Giving up an hour of your life – an hour you could have spent, for example, watching The Inbetweeners – to listen to ‘new student writing’ seems like a dangerous, nay, subversive idea. Why risk melting slowly into your seat while wave after terrible wave of non-ironic half-rhymes and metaphors for heartbreak washes away any respect for the craft you may have had to begin with?

Yet Hatch manages to pull it off extremely well. Packing out the Corpus Playroom, the first night of the showcase was a success; what’s more, most of the writing did not leave me inspired to write my own elegy. There seemed to be no obvious criteria on which the pieces were judged, suggesting a pleasing open-mindedness and inclusiveness from the organisers. Although this led to a mélange of styles, lengths and perhaps standards throughout the evening, an easy-going, casual collection one could dip in and out of was simultaneously created.

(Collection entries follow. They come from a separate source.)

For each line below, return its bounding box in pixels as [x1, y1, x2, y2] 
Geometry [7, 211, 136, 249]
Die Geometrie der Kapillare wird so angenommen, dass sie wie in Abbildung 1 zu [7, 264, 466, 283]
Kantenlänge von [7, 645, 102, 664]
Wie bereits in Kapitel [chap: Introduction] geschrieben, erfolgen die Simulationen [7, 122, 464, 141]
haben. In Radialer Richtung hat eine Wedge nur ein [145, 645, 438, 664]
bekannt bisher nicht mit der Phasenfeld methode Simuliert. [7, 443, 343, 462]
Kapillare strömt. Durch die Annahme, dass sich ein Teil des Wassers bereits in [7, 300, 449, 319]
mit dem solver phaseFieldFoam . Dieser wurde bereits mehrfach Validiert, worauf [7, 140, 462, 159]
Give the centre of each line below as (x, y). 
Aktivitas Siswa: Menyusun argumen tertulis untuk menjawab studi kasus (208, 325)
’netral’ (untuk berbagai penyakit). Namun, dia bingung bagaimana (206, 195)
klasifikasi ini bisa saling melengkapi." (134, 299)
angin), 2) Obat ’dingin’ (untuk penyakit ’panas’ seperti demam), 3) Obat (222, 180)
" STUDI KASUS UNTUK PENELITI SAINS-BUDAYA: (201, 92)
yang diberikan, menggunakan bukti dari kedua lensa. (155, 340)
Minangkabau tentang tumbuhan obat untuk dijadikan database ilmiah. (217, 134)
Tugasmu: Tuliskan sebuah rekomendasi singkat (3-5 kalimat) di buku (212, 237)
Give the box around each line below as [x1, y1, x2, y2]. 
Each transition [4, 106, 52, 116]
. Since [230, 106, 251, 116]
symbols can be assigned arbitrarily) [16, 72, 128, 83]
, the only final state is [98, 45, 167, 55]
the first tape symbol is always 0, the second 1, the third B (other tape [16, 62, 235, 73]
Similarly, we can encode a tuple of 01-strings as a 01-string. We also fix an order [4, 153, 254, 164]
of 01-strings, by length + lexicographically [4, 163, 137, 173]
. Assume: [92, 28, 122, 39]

Inevitably, some poems stood out more than others, such as Sophie Peacock’s Maths, which harkened back to the margin-doodling boredom of that doom-laden class, and profited from the writer’s excellent comic narration. Poems which were not delievered well inevitably suffered in what is, after all, a performance space. The highly anticipated short plays were something of a disappointment, often falling just short of suspending disbelief, despite using Cambridge’s most experienced actors. However, Thomas Moodie’s Timothy Kills Frederic paired a simple piece with great comedy talent in a laugh-out-loud performance that ended the evening with a bang.

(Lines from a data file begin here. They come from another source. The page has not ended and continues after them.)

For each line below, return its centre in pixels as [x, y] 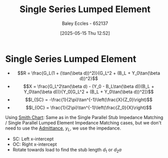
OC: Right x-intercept [35, 144]
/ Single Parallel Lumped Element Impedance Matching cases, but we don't [83, 123]
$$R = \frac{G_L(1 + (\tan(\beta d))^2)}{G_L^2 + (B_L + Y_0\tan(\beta [89, 73]
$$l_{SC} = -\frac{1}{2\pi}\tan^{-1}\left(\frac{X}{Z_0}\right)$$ [89, 99]
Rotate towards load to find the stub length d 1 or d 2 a [67, 150]
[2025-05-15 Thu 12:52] [85, 33]
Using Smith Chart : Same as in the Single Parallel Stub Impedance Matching [84, 117]
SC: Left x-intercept [33, 139]
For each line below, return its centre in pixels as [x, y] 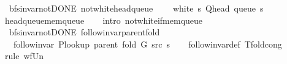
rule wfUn [24, 56]
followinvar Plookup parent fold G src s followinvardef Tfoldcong [147, 44]
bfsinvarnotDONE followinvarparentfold [84, 32]
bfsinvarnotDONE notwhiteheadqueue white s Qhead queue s [136, 8]
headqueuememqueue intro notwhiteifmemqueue [104, 20]
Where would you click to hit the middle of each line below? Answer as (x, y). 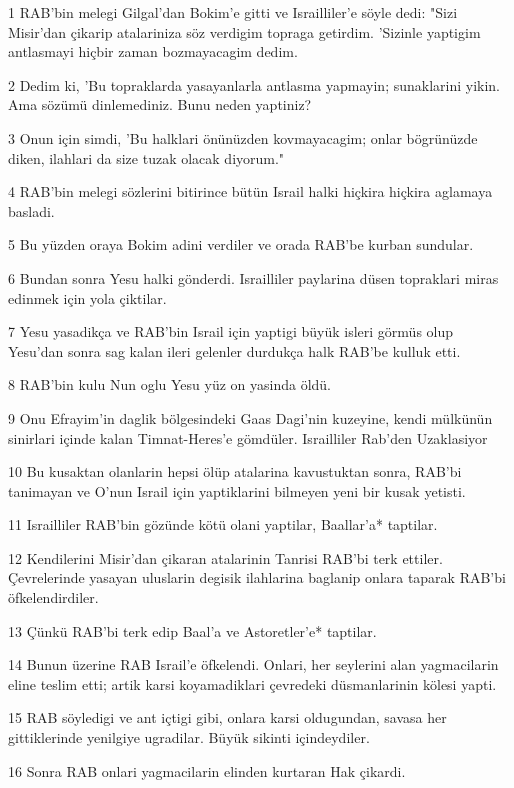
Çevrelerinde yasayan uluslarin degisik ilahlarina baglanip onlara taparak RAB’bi (257, 577)
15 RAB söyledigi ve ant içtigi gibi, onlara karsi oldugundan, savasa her (227, 717)
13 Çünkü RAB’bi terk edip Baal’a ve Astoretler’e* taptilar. (192, 630)
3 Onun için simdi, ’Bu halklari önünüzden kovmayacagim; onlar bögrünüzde (243, 137)
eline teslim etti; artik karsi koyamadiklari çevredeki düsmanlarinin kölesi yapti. (252, 683)
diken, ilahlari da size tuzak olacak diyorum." (146, 157)
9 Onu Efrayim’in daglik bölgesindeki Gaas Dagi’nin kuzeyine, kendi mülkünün (250, 417)
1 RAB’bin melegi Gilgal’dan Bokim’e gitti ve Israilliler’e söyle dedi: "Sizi (233, 12)
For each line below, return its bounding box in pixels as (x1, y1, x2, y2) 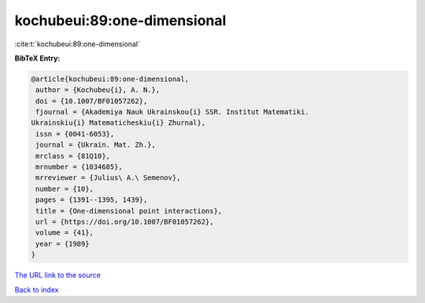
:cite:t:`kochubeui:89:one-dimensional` (14, 39, 141, 49)
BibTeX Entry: (14, 53, 61, 63)
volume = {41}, (35, 228, 94, 237)
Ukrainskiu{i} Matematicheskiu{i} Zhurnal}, (31, 119, 206, 127)
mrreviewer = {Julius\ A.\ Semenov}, (35, 173, 181, 182)
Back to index (14, 285, 59, 294)
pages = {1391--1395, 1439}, (35, 195, 148, 204)
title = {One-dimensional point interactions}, (35, 206, 223, 215)

Anyone who has heard Tinie Tempah’s ‘Pass Out’ will know that there ain’t nobody fresher because he’s ravin with the freshers. Hatch is like the Tinie Tempah of Cambridge. One of the best things about it is that it provides not only a platform for new talent (often freshers), but an audience full of experienced writers and actors, who are then exposed to the new writing. It’s also a comparatively approachable opportunity to have the Footlights perform your work, short of spending half your life at the ADC, and should be a great encouragement not only to future Smoker participants but to serious playwriters, too.

It was also pleasant to see director’s nightmare Corpus ‘why-the-L-shape’ Playroom turned into a cosy, informal setting for an evening of poetry. At the extortionate price of £5, though, with all profits going "straight back into Hatch", we can only hope for something even more special next time.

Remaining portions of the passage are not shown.